───── RECORDS SUPPLIED

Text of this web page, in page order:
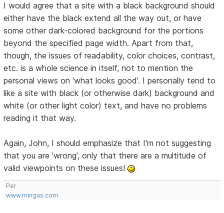
I would agree that a site with a black background should
either have the black extend all the way out, or have
some other dark-colored background for the portions
beyond the specified page width. Apart from that,
though, the issues of readability, color choices, contrast,
etc. is a whole science in itself, not to mention the
personal views on 'what looks good'. I personally tend to
like a site with black (or otherwise dark) background and
white (or other light color) text, and have no problems
reading it that way.
Again, John, I should emphasize that I'm not suggesting
that you are 'wrong', only that there are a multitude of
valid viewpoints on these issues!
Per
www.mingas.com

──────────

Across the records above, show each line containing the word "with".

#### EXPECTED ANSWER:
I would agree that a site with a black background should
like a site with black (or otherwise dark) background and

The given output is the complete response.